Iran's ethnic conflict

In light of Sunday's suicide bombing that killed five senior Iranian Revolutionary Guards Council members, Time Magazine looks at the problem that really keeps the Mullahs up at night: Ethnic conflict.
For Iran, the hard truth is that ethnic Persians make up only 51% of the population. The rest of the country is a mishmash of ethnic minorities, various religions, Muslim sects and semi-nomadic tribes. None has been entirely happy living under the mullahs' Shi'ite theocracy, especially Iran's Sunni citizens, which make up 9% of the population and include most of the Baluch. Iran's minorities have been susceptible to outside influences, but rarely have they felt strong enough to take on Tehran — which fears that that could change with the chaos at its borders. If, for instance, the U.S. were to suddenly pick up and leave Afghanistan, would the new Taliban government resist backing Jundallah? Or if Pakistan fails to subdue the tribal areas and its own Taliban, would this encourage Jundallah?

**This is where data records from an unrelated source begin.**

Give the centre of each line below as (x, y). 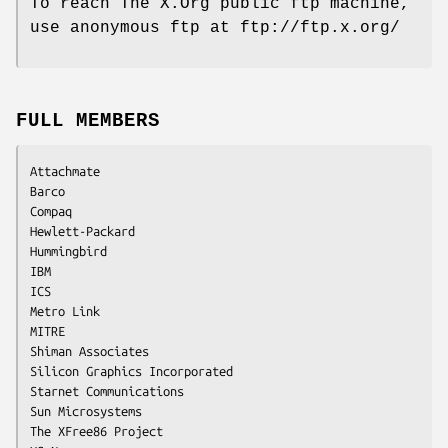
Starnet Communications (107, 391)
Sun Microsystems (86, 411)
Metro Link (65, 311)
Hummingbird (68, 251)
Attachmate (65, 171)
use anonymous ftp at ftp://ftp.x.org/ (215, 28)
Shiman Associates (89, 351)
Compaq (51, 211)

Tehran is obviously worried that it has a problem with or without a failure in Pakistan or Afghanistan. The five senior Revolutionary Guards officers killed on Sunday were on their way to a meeting with local tribal chiefs to talk about containing Shi'ite-Sunni violence in their province, and the agenda no doubt included what to do about Jundallah.

In that sense, ironically, Tehran is right that its security really does rest with Pakistan and the U.S. A catastrophic failure on their parts would create a threat that would take Iran many years to overcome.
Hmmm. If only we had people in Washington who were clever enough to parlay Iran's need for American protection in Afghanistan into some concessions on the nuclear program and a stop to terrorism.


At 1:23 AM, Blogger NormanF said...

Washington could take advantage of Iran's weaknesses if it wanted to do so. Either by fomenting internal unrest in Iran or by offering to trade security guarantees in eastern Iran in exchange for Iranian concessions on its nuclear program. Its the one form of pressure that might have results.

The problem is Obama wants to be seen as a nice guy. And the mullahs don't take him very seriously.